Records shown
..........

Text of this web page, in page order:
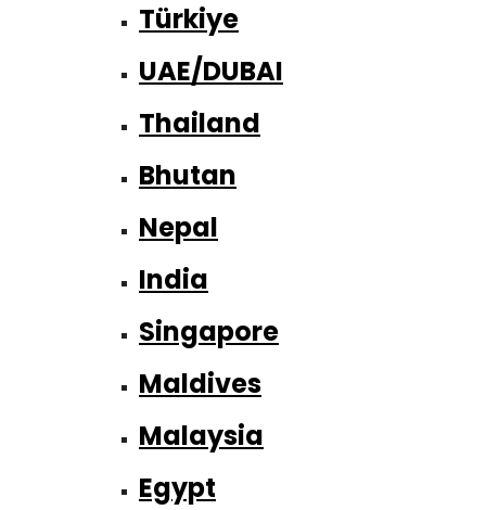
Türkiye
UAE/DUBAI
Thailand
Bhutan
Nepal
India
Singapore
Maldives
Malaysia
Egypt
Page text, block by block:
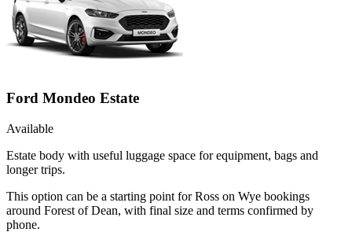
Ford Mondeo Estate
Available
Estate body with useful luggage space for equipment, bags and
longer trips.
This option can be a starting point for Ross on Wye bookings
around Forest of Dean, with final size and terms confirmed by
phone.
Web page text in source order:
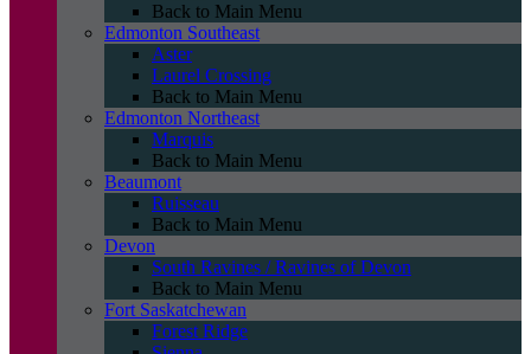
Back to Main Menu
Edmonton Southeast
Aster
Laurel Crossing
Back to Main Menu
Edmonton Northeast
Marquis
Back to Main Menu
Beaumont
Ruisseau
Back to Main Menu
Devon
South Ravines / Ravines of Devon
Back to Main Menu
Fort Saskatchewan
Forest Ridge
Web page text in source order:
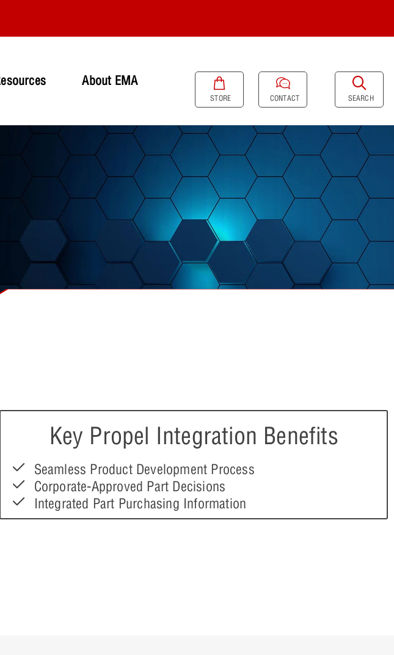
About EMA
STORE CONTACT SEARCH
Key Propel Integration Benefits
Seamless Product Development Process
Corporate-Approved Part Decisions
Integrated Part Purchasing Information
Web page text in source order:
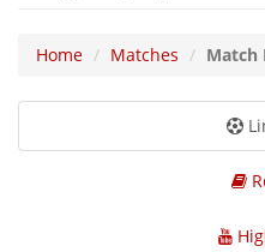
Home Matches Match
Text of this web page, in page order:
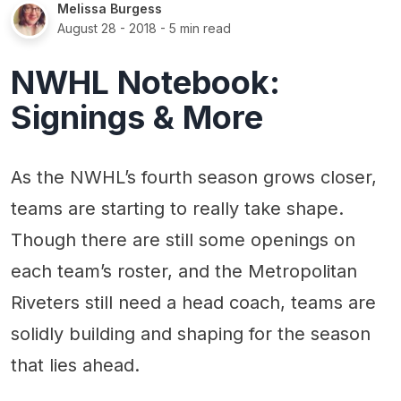
Melissa Burgess
August 28 - 2018 - 5 min read
NWHL Notebook:
Signings & More
As the NWHL’s fourth season grows closer,
teams are starting to really take shape.
Though there are still some openings on
each team’s roster, and the Metropolitan
Riveters still need a head coach, teams are
solidly building and shaping for the season
that lies ahead.
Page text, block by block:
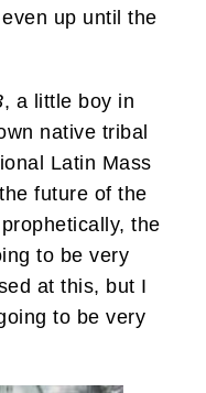
up until the
, a little boy in
native tribal
Latin Mass
future of the
the
to be very
at this, but I
to be very
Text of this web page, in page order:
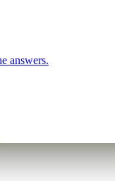
answers.
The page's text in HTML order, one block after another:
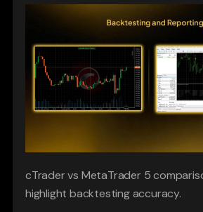
cTrader vs MetaTrader 5
highlight backtesting accuracy.
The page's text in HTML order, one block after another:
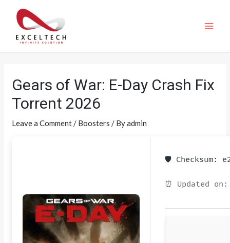
Gears of War: E-Day Crash Fix
Torrent 2026
Leave a Comment/ Boosters / Byadmin
🛡️ Checksum:
⏰ Updated
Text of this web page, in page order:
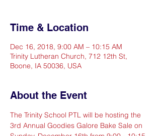
Time & Location
Dec 16, 2018, 9:00 AM – 10:15 AM
Trinity Lutheran Church, 712 12th St,
Boone, IA 50036, USA
About the Event
The Trinity School PTL will be hosting the
3rd Annual Goodies Galore Bake Sale on
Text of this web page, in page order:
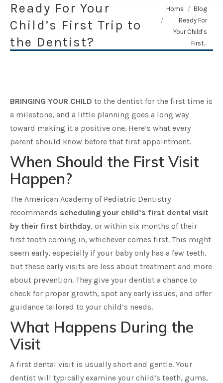
Ready For Your
Child’s First Trip to
the Dentist?
You are here:
Home
Blog
Ready For
Your Child’s
First…
BRINGING YOUR CHILD to the dentist for the first time is
a milestone, and a little planning goes a long way
toward making it a positive one. Here’s what every
parent should know before that first appointment.
When Should the First Visit
Happen?
The American Academy of Pediatric Dentistry
recommends scheduling your child’s first dental visit
by their first birthday, or within six months of their
first tooth coming in, whichever comes first. This might
seem early, especially if your baby only has a few teeth,
but these early visits are less about treatment and more
about prevention. They give your dentist a chance to
check for proper growth, spot any early issues, and offer
guidance tailored to your child’s needs.
What Happens During the
Visit
A first dental visit is usually short and gentle. Your
dentist will typically examine your child’s teeth, gums,
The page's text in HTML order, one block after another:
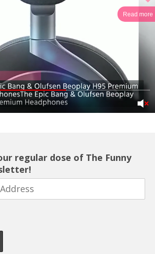
Read more
regular dose of The Funny
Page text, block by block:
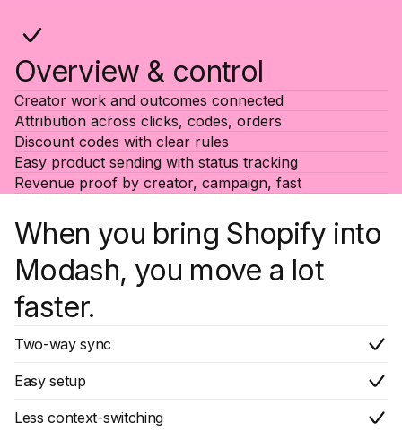
Overview & control
Creator work and outcomes connected
Attribution across clicks, codes, orders
Discount codes with clear rules
Easy product sending with status tracking
Revenue proof by creator, campaign, fast
When you bring Shopify into
Modash, you move a lot
faster.
Two-way sync
Easy setup
Less context-switching
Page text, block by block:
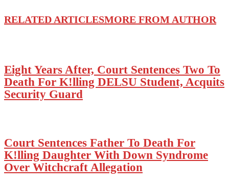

..........

Instructions to follow
Reproduce the material above in full, exactly, with no images.

Answer to this exercise
Text of this web page, in page order:
Türkiye
UAE/DUBAI
Thailand
Bhutan
Nepal
India
Singapore
Maldives
Malaysia
Egypt
Page text, block by block:
Ford Mondeo Estate
Available
Estate body with useful luggage space for equipment, bags and
longer trips.
This option can be a starting point for Ross on Wye bookings
around Forest of Dean, with final size and terms confirmed by
phone.
Web page text in source order:
Back to Main Menu
Edmonton Southeast
Aster
Laurel Crossing
Back to Main Menu
Edmonton Northeast
Marquis
Back to Main Menu
Beaumont
Ruisseau
Back to Main Menu
Devon
South Ravines / Ravines of Devon
Back to Main Menu
Fort Saskatchewan
Forest Ridge
Web page text in source order:
About EMA
STORE CONTACT SEARCH
Key Propel Integration Benefits
Seamless Product Development Process
Corporate-Approved Part Decisions
Integrated Part Purchasing Information
Web page text in source order:
Home Matches Match
Text of this web page, in page order:
Melissa Burgess
August 28 - 2018 - 5 min read
NWHL Notebook:
Signings & More
As the NWHL’s fourth season grows closer,
teams are starting to really take shape.
Though there are still some openings on
each team’s roster, and the Metropolitan
Riveters still need a head coach, teams are
solidly building and shaping for the season
that lies ahead.
Page text, block by block:
up until the
, a little boy in
native tribal
Latin Mass
future of the
the
to be very
at this, but I
to be very
Text of this web page, in page order:
answers.
The page's text in HTML order, one block after another:
cTrader vs MetaTrader 5
highlight backtesting accuracy.
The page's text in HTML order, one block after another:
Gears of War: E-Day Crash Fix
Torrent 2026
Leave a Comment/ Boosters / Byadmin
🛡️ Checksum:
⏰ Updated
Text of this web page, in page order:
Time & Location
Dec 16, 2018, 9:00 AM – 10:15 AM
Trinity Lutheran Church, 712 12th St,
Boone, IA 50036, USA
About the Event
The Trinity School PTL will be hosting the
3rd Annual Goodies Galore Bake Sale on
Text of this web page, in page order:
Ready For Your
Child’s First Trip to
the Dentist?
You are here:
Home
Blog
Ready For
Your Child’s
First…
BRINGING YOUR CHILD to the dentist for the first time is
a milestone, and a little planning goes a long way
toward making it a positive one. Here’s what every
parent should know before that first appointment.
When Should the First Visit
Happen?
The American Academy of Pediatric Dentistry
recommends scheduling your child’s first dental visit
by their first birthday, or within six months of their
first tooth coming in, whichever comes first. This might
seem early, especially if your baby only has a few teeth,
but these early visits are less about treatment and more
about prevention. They give your dentist a chance to
check for proper growth, spot any early issues, and offer
guidance tailored to your child’s needs.
What Happens During the
Visit
A first dental visit is usually short and gentle. Your
dentist will typically examine your child’s teeth, gums,
The page's text in HTML order, one block after another:
Read more
regular dose of The Funny
Page text, block by block:
Overview & control
Creator work and outcomes connected
Attribution across clicks, codes, orders
Discount codes with clear rules
Easy product sending with status tracking
Revenue proof by creator, campaign, fast
When you bring Shopify into
Modash, you move a lot
faster.
Two-way sync
Easy setup
Less context-switching
Page text, block by block:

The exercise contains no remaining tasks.